Extracted records
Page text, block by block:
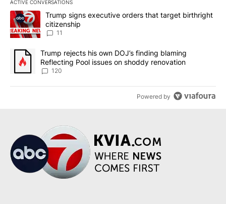
ACTIVE CONVERSATIONS
The following is a list of the most commented articles in the last
A trending article titled "Trump signs executive orders that
Trump signs executive orders that target birthright
citizenship
11
A trending article titled "Trump rejects his own DOJ’s finding
Trump rejects his own DOJ’s finding blaming
Reflecting Pool issues on shoddy renovation
120
Powered by
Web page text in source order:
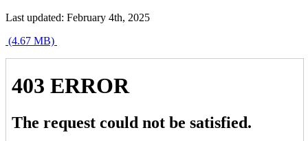
Last updated: February 4th, 2025
(4.67 MB)
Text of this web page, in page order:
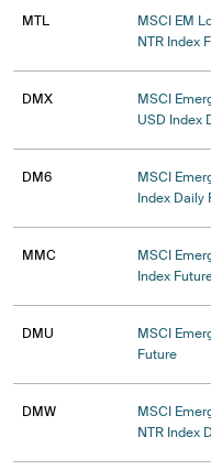
MTL
MSCI EM
NTR Index
DMX
MSCI
USD Index
DM6
MSCI
Index Daily
MMC
MSCI
Index
DMU
MSCI
Future
DMW
MSCI
NTR Index
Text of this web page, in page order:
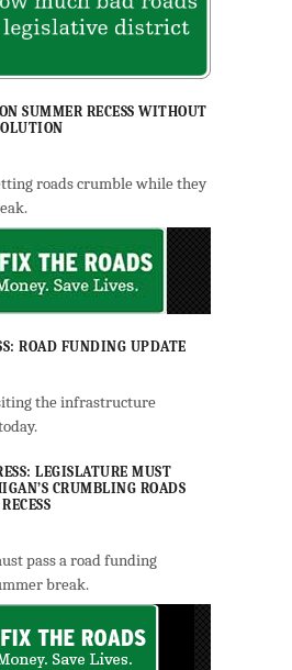
SUMMER RECESS WITHOUT
roads crumble while they
ROAD FUNDING UPDATE
the infrastructure
LEGISLATURE MUST
CRUMBLING ROADS
pass a road funding
break.
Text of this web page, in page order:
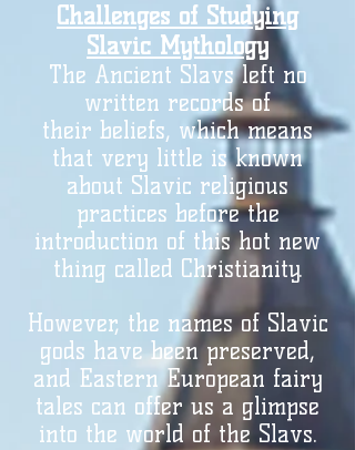
Challenges of Studying
Slavic Mythology
The Ancient Slavs left no
written records of
their beliefs, which means
that very little is known
about Slavic religious
practices before the
introduction of this hot new
thing called Christianity.
However, the names ofSlavic
gods have been preserved,
and Eastern European fairy
tales can offer us a glimpse
into the world of the Slavs.
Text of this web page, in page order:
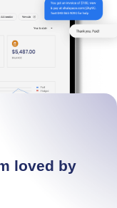
loved by
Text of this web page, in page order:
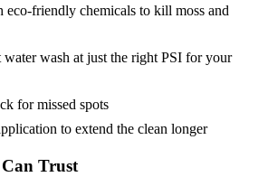
eco-friendly chemicals to kill moss and
water wash at just the right PSI for your
for missed spots
to extend the clean longer
Trust
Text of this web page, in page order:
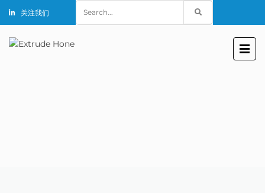
关注我们
for:
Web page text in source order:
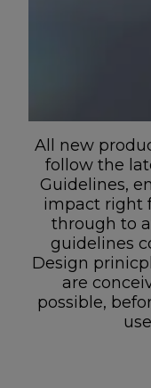
All new
follow the
Guidelines,
impact right
through to
guidelines
Design
are
possible,
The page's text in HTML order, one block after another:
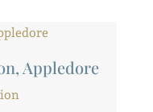
Appledore
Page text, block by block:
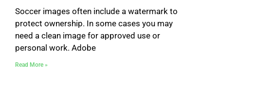
Soccer images often include a watermark to
protect ownership. In some cases you may
need a clean image for approved use or
personal work. Adobe
Read More »
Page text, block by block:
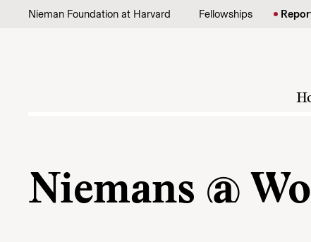
Skip to content
Nieman Foundation at Harvard Fellowships
Niemans @
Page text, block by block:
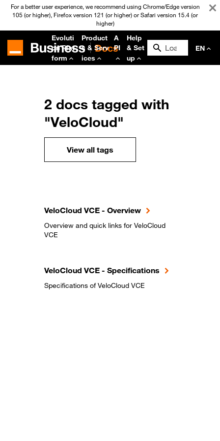
For a better user experience, we recommend using Chrome/Edge version
105 (or higher), Firefox version 121 (or higher) or Safari version 15.4 (or
higher)
Evoluti
on Plat
form
Product
s & Serv
ices
A
PI
Help
& Set
up
EN
2 docs tagged with
"VeloCloud"
View all tags
VeloCloud VCE - Overview
Overview and quick links for VeloCloud
VCE
VeloCloud VCE - Specifications
Specifications of VeloCloud VCE
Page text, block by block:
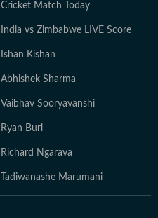
Cricket Match Today
India vs Zimbabwe LIVE Score
Ishan Kishan
Abhishek Sharma
Vaibhav Sooryavanshi
Ryan Burl
Richard Ngarava
Tadiwanashe Marumani
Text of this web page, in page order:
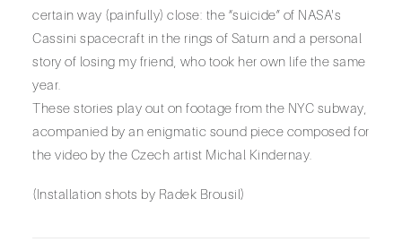
certain way (painfully) close: the “suicide” of NASA's
Cassini spacecraft in the rings of Saturn and a personal
story of losing my friend, who took her own life the same
year.
These stories play out on footage from the NYC subway,
acompanied by an enigmatic sound piece composed for
the video by the Czech artist Michal Kindernay.
(Installation shots by Radek Brousil)
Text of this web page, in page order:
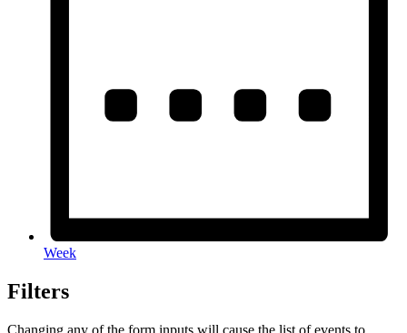
Week
Filters
Changing any of the form inputs will cause the list of events to
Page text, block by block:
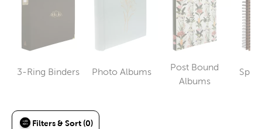
3-Ring Binders
Category
Photo Albums
Category
Post Bound
AlbumsCategory
Filters & Sort (0)
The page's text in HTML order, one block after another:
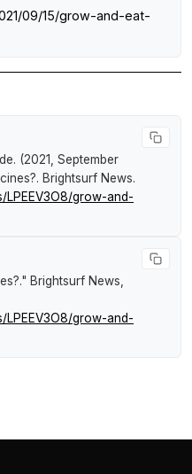
09/15/grow-and-eat-
(2021, September
. Brightsurf News.
LPEEV3O8/grow-and-
Brightsurf News
LPEEV3O8/grow-and-
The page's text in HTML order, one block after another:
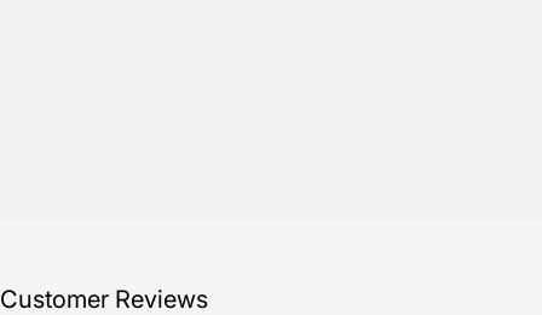
Customer Reviews
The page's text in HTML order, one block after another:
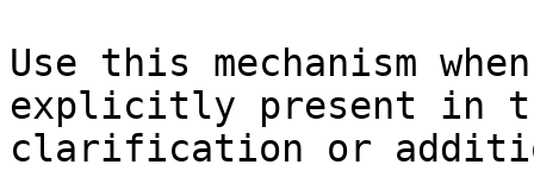
Use this mechanism
explicitly present in
clarification or
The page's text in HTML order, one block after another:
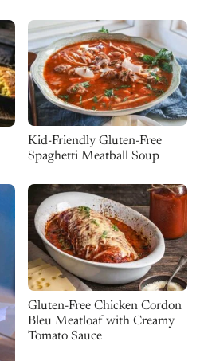
Kid-Friendly Gluten-Free
Spaghetti Meatball Soup
Gluten-Free Chicken Cordon
Bleu Meatloaf with Creamy
Tomato Sauce
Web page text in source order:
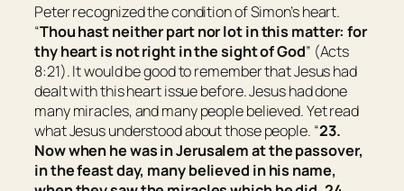
Peter recognized the condition of Simon’s heart.
“Thou hast neither part nor lot in this matter: for
thy heart is not right in the sight of God” (Acts
8:21). It would be good to remember that Jesus had
dealt with this heart issue before. Jesus had done
many miracles, and many people believed. Yet read
what Jesus understood about those people. “23.
Now when he was in Jerusalem at the passover,
in the feastday, many believed in his name,
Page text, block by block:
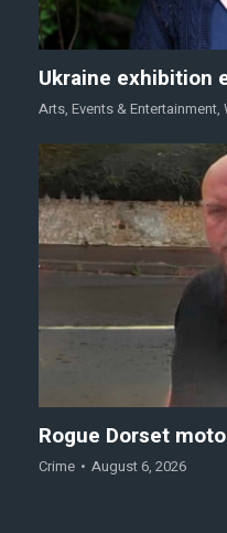
Ukraine exhibition
Arts, Events & Entertainment,
Rogue Dorset
Crime August 6, 2026
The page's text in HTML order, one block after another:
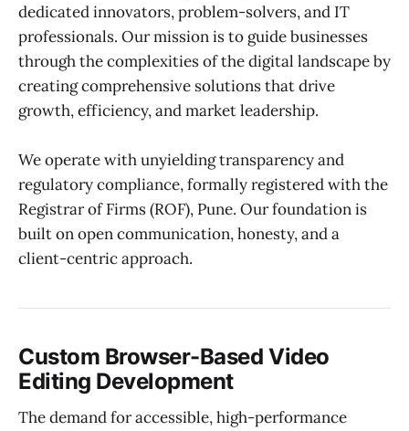
dedicated innovators, problem-solvers, and IT
professionals. Our mission is to guide businesses
through the complexities of the digital landscape by
creating comprehensive solutions that drive
growth, efficiency, and market leadership.
We operate with unyielding transparency and
regulatory compliance, formally registered with the
Registrar of Firms (ROF), Pune. Our foundation is
built on open communication, honesty, and a
client-centric approach.
Custom Browser-Based Video
Editing Development
The demand for accessible, high-performance
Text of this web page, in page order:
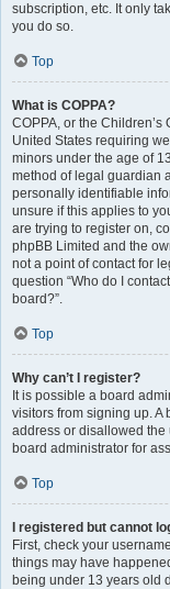
subscription, etc. It only
you do so.
Top
What is COPPA?
COPPA, or the
United States requiring
minors under the age of
method of legal guardian
personally identifiable
unsure if this applies to
are trying to register on,
phpBB Limited and the
not a point of contact for
question “Who do I
board?”.
Top
Why can’t I register?
It is possible a board
visitors from signing up.
address or disallowed the
board administrator for
Top
I registered but cannot
First, check your
things may have
being under 13 years old
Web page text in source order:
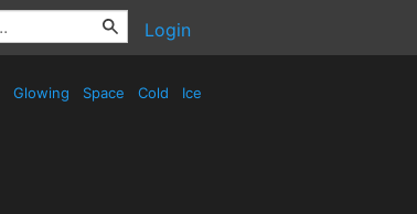
Login
Glowing Space Cold Ice
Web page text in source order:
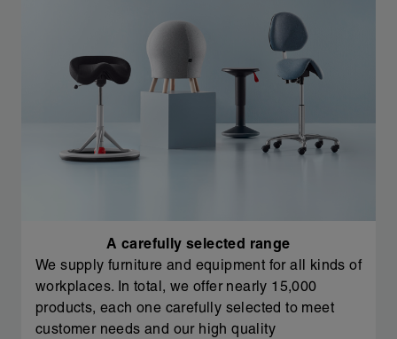
A carefully selected range
We supply furniture and equipment for all kinds of
workplaces. In total, we offer nearly 15,000
products, each one carefully selected to meet
customer needs and our high quality
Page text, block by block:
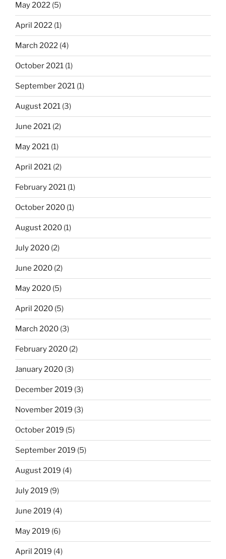
May 2022 (5)
April 2022 (1)
March 2022 (4)
October 2021 (1)
September 2021 (1)
August 2021 (3)
June 2021 (2)
May 2021 (1)
April 2021 (2)
February 2021 (1)
October 2020 (1)
August 2020 (1)
July 2020 (2)
June 2020 (2)
May 2020 (5)
April 2020 (5)
March 2020 (3)
February 2020 (2)
January 2020 (3)
December 2019 (3)
November 2019 (3)
October 2019 (5)
September 2019 (5)
August 2019 (4)
July 2019 (9)
June 2019 (4)
May 2019 (6)
April 2019 (4)
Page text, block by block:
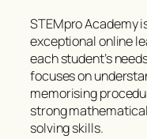
STEMpro Academy
exceptional online
each student’s
focuses on
memorising
strong
solving skills.
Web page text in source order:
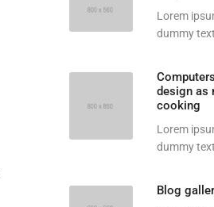
Lorem
dummy
design as
cooking
Lorem
dummy
Blog
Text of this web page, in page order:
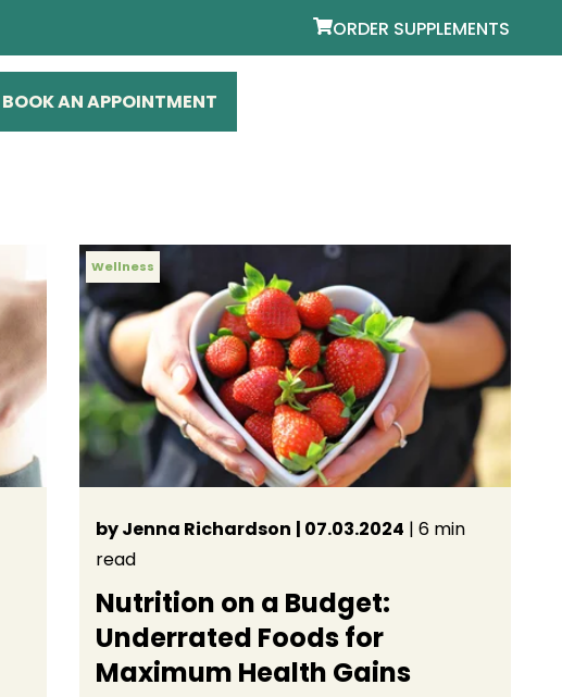
ORDER SUPPLEMENTS
BOOK AN APPOINTMENT
Wellness
by Jenna Richardson | 07.03.2024 | 6 min
read
Nutrition on a Budget:
Underrated Foods for
Maximum Health Gains
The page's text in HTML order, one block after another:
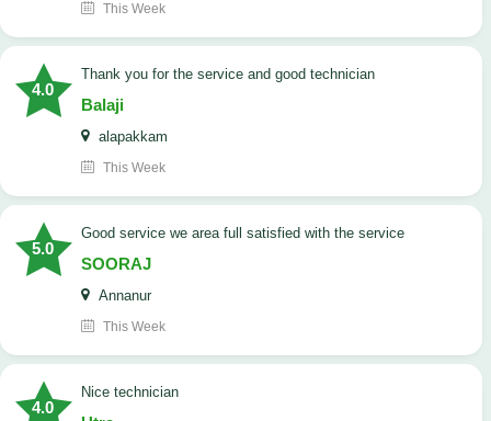
This Week
4.0
Thank you for the service and good technician
Balaji
alapakkam
This Week
5.0
good service we area full satisfied with the service
SOORAJ
Annanur
This Week
4.0
nice technician
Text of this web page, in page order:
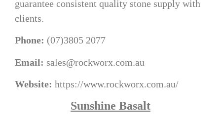
guarantee consistent quality stone supply with
clients.
Phone: (07)3805 2077
Email: sales@rockworx.com.au
Website: https://www.rockworx.com.au/
Sunshine Basalt

▶ **What to produce**: Repeat the records word for word. Leave out whatever pictures they hold.

▶ **Answer section**:
Page text, block by block:
ACTIVE CONVERSATIONS
The following is a list of the most commented articles in the last
A trending article titled "Trump signs executive orders that
Trump signs executive orders that target birthright
citizenship
11
A trending article titled "Trump rejects his own DOJ’s finding
Trump rejects his own DOJ’s finding blaming
Reflecting Pool issues on shoddy renovation
120
Powered by
Web page text in source order:
Last updated: February 4th, 2025
(4.67 MB)
Text of this web page, in page order:
MTL
MSCI EM
NTR Index
DMX
MSCI
USD Index
DM6
MSCI
Index Daily
MMC
MSCI
Index
DMU
MSCI
Future
DMW
MSCI
NTR Index
Text of this web page, in page order:
SUMMER RECESS WITHOUT
roads crumble while they
ROAD FUNDING UPDATE
the infrastructure
LEGISLATURE MUST
CRUMBLING ROADS
pass a road funding
break.
Text of this web page, in page order:
Challenges of Studying
Slavic Mythology
The Ancient Slavs left no
written records of
their beliefs, which means
that very little is known
about Slavic religious
practices before the
introduction of this hot new
thing called Christianity.
However, the names ofSlavic
gods have been preserved,
and Eastern European fairy
tales can offer us a glimpse
into the world of the Slavs.
Text of this web page, in page order:
loved by
Text of this web page, in page order:
eco-friendly chemicals to kill moss and
water wash at just the right PSI for your
for missed spots
to extend the clean longer
Trust
Text of this web page, in page order:
关注我们
for:
Web page text in source order:
All new
follow the
Guidelines,
impact right
through to
guidelines
Design
are
possible,
The page's text in HTML order, one block after another:
Appledore
Page text, block by block:
Soccer images often include a watermark to
protect ownership. In some cases you may
need a clean image for approved use or
personal work. Adobe
Read More »
Page text, block by block:
Skip to content
Nieman Foundation at Harvard Fellowships
Niemans @
Page text, block by block:
For a better user experience, we recommend using Chrome/Edge version
105 (or higher), Firefox version 121 (or higher) or Safari version 15.4 (or
higher)
Evoluti
on Plat
form
Product
s & Serv
ices
A
PI
Help
& Set
up
EN
2 docs tagged with
"VeloCloud"
View all tags
VeloCloud VCE - Overview
Overview and quick links for VeloCloud
VCE
VeloCloud VCE - Specifications
Specifications of VeloCloud VCE
Page text, block by block:
Cricket Match Today
India vs Zimbabwe LIVE Score
Ishan Kishan
Abhishek Sharma
Vaibhav Sooryavanshi
Ryan Burl
Richard Ngarava
Tadiwanashe Marumani
Text of this web page, in page order:
certain way (painfully) close: the “suicide” of NASA's
Cassini spacecraft in the rings of Saturn and a personal
story of losing my friend, who took her own life the same
year.
These stories play out on footage from the NYC subway,
acompanied by an enigmatic sound piece composed for
the video by the Czech artist Michal Kindernay.
(Installation shots by Radek Brousil)
Text of this web page, in page order:
Week
Filters
Changing any of the form inputs will cause the list of events to
Page text, block by block:
3-Ring Binders
Category
Photo Albums
Category
Post Bound
AlbumsCategory
Filters & Sort (0)
The page's text in HTML order, one block after another:
09/15/grow-and-eat-
(2021, September
. Brightsurf News.
LPEEV3O8/grow-and-
Brightsurf News
LPEEV3O8/grow-and-
The page's text in HTML order, one block after another:
Customer Reviews
The page's text in HTML order, one block after another:
Use this mechanism
explicitly present in
clarification or
The page's text in HTML order, one block after another:
Kid-Friendly Gluten-Free
Spaghetti Meatball Soup
Gluten-Free Chicken Cordon
Bleu Meatloaf with Creamy
Tomato Sauce
Web page text in source order:
Peter recognized the condition of Simon’s heart.
“Thou hast neither part nor lot in this matter: for
thy heart is not right in the sight of God” (Acts
8:21). It would be good to remember that Jesus had
dealt with this heart issue before. Jesus had done
many miracles, and many people believed. Yet read
what Jesus understood about those people. “23.
Now when he was in Jerusalem at the passover,
in the feastday, many believed in his name,
Page text, block by block:
Ukraine exhibition
Arts, Events & Entertainment,
Rogue Dorset
Crime August 6, 2026
The page's text in HTML order, one block after another:
dedicated innovators, problem-solvers, and IT
professionals. Our mission is to guide businesses
through the complexities of the digital landscape by
creating comprehensive solutions that drive
growth, efficiency, and market leadership.
We operate with unyielding transparency and
regulatory compliance, formally registered with the
Registrar of Firms (ROF), Pune. Our foundation is
built on open communication, honesty, and a
client-centric approach.
Custom Browser-Based Video
Editing Development
The demand for accessible, high-performance
Text of this web page, in page order:
subscription, etc. It only
you do so.
Top
What is COPPA?
COPPA, or the
United States requiring
minors under the age of
method of legal guardian
personally identifiable
unsure if this applies to
are trying to register on,
phpBB Limited and the
not a point of contact for
question “Who do I
board?”.
Top
Why can’t I register?
It is possible a board
visitors from signing up.
address or disallowed the
board administrator for
Top
I registered but cannot
First, check your
things may have
being under 13 years old
Web page text in source order:
Login
Glowing Space Cold Ice
Web page text in source order:
A carefully selected range
We supply furniture and equipment for all kinds of
workplaces. In total, we offer nearly 15,000
products, each one carefully selected to meet
customer needs and our high quality
Page text, block by block:
May 2022 (5)
April 2022 (1)
March 2022 (4)
October 2021 (1)
September 2021 (1)
August 2021 (3)
June 2021 (2)
May 2021 (1)
April 2021 (2)
February 2021 (1)
October 2020 (1)
August 2020 (1)
July 2020 (2)
June 2020 (2)
May 2020 (5)
April 2020 (5)
March 2020 (3)
February 2020 (2)
January 2020 (3)
December 2019 (3)
November 2019 (3)
October 2019 (5)
September 2019 (5)
August 2019 (4)
July 2019 (9)
June 2019 (4)
May 2019 (6)
April 2019 (4)
Page text, block by block:
STEMpro Academy
exceptional online
each student’s
focuses on
memorising
strong
solving skills.
Web page text in source order:
Lorem
dummy
design as
cooking
Lorem
dummy
Blog
Text of this web page, in page order:
ORDER SUPPLEMENTS
BOOK AN APPOINTMENT
Wellness
by Jenna Richardson | 07.03.2024 | 6 min
read
Nutrition on a Budget:
Underrated Foods for
Maximum Health Gains
The page's text in HTML order, one block after another:
This Week
4.0
Thank you for the service and good technician
Balaji
alapakkam
This Week
5.0
good service we area full satisfied with the service
SOORAJ
Annanur
This Week
4.0
nice technician
Text of this web page, in page order:
guarantee consistent quality stone supply with
clients.
Phone: (07)3805 2077
Email: sales@rockworx.com.au
Website: https://www.rockworx.com.au/
Sunshine Basalt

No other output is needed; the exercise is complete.